Mong Palatino

blogging about the philippine left and southeast asian politics since 2004


@mongster is a manila-based activist, former philippine legislator, and blogger/analyst of asia-pacific affairs.

Thanks to @kabataancrew for helping me draft this speech. Delivered on November 30. My second privilege speech in the 15th Congress; my 5th as a legislator.

Mr. Speaker, dear colleagues, a pleasant afternoon.

I rise today to talk about the just demand of our public universities for a higher share in our national budget. I will also discuss the problems plaguing our country’s education system and why the government needs to rethink its education policies.

Today we are commemorating the birth anniversary of Andres Bonifacio, one of the country’s national heroes and without doubt the most popular working-class icon in our history.

The best way to honor the memory of Bonifacio is to continue his revolutionary dreams. And today, while it is truly depressing that the conditions of the poor during Bonifacio’s time and our time have not significantly improved, it is also worthy to mention that Bonifacio’s militancy continues to inspire countless Filipinos, many of them young. And like Bonifacio, today’s young idealists rely on the collective wisdom and power of the oppressed to build a better and more humane and progressive society.

I wish to cite the campus strikes initiated by students in our public universities as a good example of how our youth are reliving the legacy left behind by Bonifacio. We are all familiar with the issue of the decreasing subsidies allocated by the national government to our state universities and I do not wish to repeat the arguments already raised when we tackled the national budget during the committee and plenary deliberations. But I wish to thank our colleagues, those who supported and signed the manifesto urging the government to increase the budget for education.

The reason why students continue to protest is to convince the senate, which is expected to pass the General Appropriations Act bill this week, to make significant amendments in the budget; in particular, restore the slashed MOOE funding of state universities and provide some Capital Outlay to deserving schools. This appeal, I think, is very relevant, doable, and reasonable.
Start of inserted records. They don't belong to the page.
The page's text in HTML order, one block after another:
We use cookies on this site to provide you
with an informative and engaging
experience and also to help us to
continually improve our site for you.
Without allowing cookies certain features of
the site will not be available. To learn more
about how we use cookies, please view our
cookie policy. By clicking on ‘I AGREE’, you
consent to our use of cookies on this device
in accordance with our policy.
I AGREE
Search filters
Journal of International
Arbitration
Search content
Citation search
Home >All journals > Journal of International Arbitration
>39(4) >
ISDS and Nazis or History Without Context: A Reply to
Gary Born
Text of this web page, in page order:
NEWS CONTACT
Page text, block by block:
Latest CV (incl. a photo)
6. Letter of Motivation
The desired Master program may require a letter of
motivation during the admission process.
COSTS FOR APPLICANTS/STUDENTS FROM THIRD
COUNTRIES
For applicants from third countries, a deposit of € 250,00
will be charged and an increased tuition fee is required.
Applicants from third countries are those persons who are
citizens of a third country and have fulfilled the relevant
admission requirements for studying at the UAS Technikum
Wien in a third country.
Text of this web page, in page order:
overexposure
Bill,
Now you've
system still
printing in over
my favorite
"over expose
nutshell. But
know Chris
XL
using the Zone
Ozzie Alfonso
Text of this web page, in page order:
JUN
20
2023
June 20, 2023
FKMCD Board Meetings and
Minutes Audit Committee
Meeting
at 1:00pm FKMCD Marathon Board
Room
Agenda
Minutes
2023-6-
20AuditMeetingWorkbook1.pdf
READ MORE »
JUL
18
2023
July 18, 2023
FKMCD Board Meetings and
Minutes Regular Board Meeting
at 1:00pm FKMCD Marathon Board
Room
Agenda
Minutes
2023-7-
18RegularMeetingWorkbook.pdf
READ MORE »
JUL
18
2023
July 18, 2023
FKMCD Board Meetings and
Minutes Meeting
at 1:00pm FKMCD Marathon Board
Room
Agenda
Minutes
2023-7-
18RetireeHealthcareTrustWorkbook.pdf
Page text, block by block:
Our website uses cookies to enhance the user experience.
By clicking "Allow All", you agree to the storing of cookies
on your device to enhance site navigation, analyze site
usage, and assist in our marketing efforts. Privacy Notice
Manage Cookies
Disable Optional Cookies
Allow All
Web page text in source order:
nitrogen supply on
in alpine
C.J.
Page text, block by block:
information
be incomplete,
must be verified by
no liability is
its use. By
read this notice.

But tomorrow’s campus protests will be different. For the first time in Philippine history, students, teachers, school personnel and university officials will hold a united stand in their respective campuses nationwide. Political bickering inside schools will be set aside for the meantime so that the public higher education sector will speak as one voice tomorrow. There will be various symbolic activities to be staged at lunch time: some will hold prayer rallies, others will conduct campus strikes, student rallyists will troop to the senate. It is hoped that our senators will listen to the collective sentiments of our education stakeholders. It is also hoped that Malacanang will change its hardline position on the issue and begin to review the negative impact of the current higher education policy of the government.

I want to emphasize the last point I made because it is a fundamental issue from the perspective of students. Our students are protesting not merely to beg for a few crumbs from the state; they want President Noynoy Aquino to reject the policy of reducing the role of government in providing higher education services to our youth. They want the president to draft a new higher education roadmap. An education program that does not subscribe to the misguided doctrine that higher education should not be shouldered by the state.
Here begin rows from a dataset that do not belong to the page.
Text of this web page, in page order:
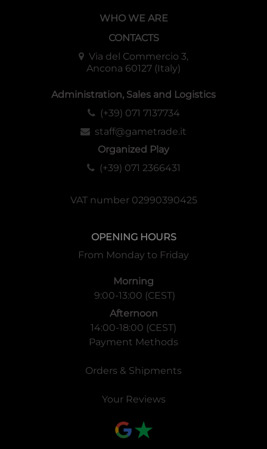
WHO WE ARE
CONTACTS
Via del Commercio 3,
Ancona 60127 (Italy)
Administration, Sales and Logistics
(+39) 071 7137734
staff@gametrade.it
Organized Play
(+39) 071 2366431
VAT number 02990390425
OPENING HOURS
From Monday to Friday
Morning
9:00-13:00 (CEST)
Afternoon
14:00-18:00 (CEST)
Payment Methods
Orders & Shipments
Your Reviews
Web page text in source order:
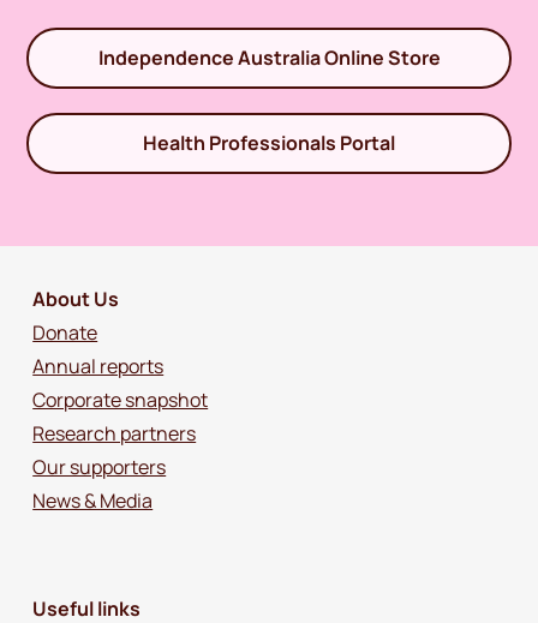
Independence Australia Online Store
Health Professionals Portal
About Us
Donate
Annual reports
Corporate snapshot
Research partners
Our supporters
News & Media
Useful links
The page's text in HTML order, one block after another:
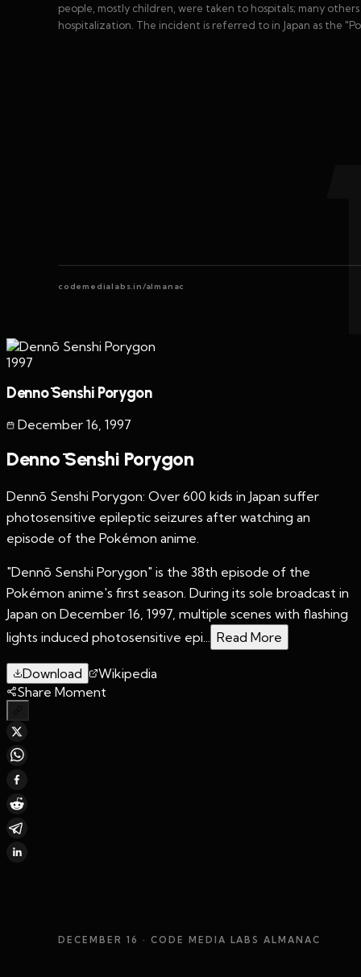
people, mostly children, were taken to hospitals; many
hospitalization. The incident is referred to in Japan as the
codemedialabs.in/almanac
1997
Dennō Senshi Porygon
December 16 1997
Dennō Senshi Porygon
Dennō Senshi Porygon: Over 600 kids in Japan suffer
photosensitive epileptic seizures after watching an
episode of the Pokémon anime.
"Dennō Senshi Porygon" is the 38th episode of the
Pokémon anime's first season. During its sole broadcast in
Japan on December 16, 1997, multiple scenes with flashing
lights induced photosensitive epi...
Read More
Download
Wikipedia
Share Moment
DECEMBER 16 · CODE MEDIA LABS ALMANAC

If only Malacanang will review some of the global news stories this year, it will be able to discern that Filipino student protesters are not alone in their demand for greater state subsidy for higher education. For the past few months, we have witnessed massive student protests that swept across the globe. In Ireland, up to 40,000 people flooded the streets to halt a possible increase in registration fees for university students. Tens of thousands of student activists in Ukraine, meanwhile, picketed in front of the Ministry of Education to demand, among others, the scrapping of unjust student fees and to make basic student services accessible to all. Widespread mass actions erupted in London, with hundreds of thousands of students marching steadily into the headquarters of the Liberal Democrats to oppose rising tuition rates and the government’s cutting of higher education budgets.

In other places such as Nepal, Indonesia, New Orleans, California, Argentina, Ottawa and New Jersey, students boycotted classes, barricaded classrooms, occupied universities and disrupted classes for weeks, undaunted and unrelenting in their fight for higher state subsidy for education and the scrapping of detrimental and lopsided education policies.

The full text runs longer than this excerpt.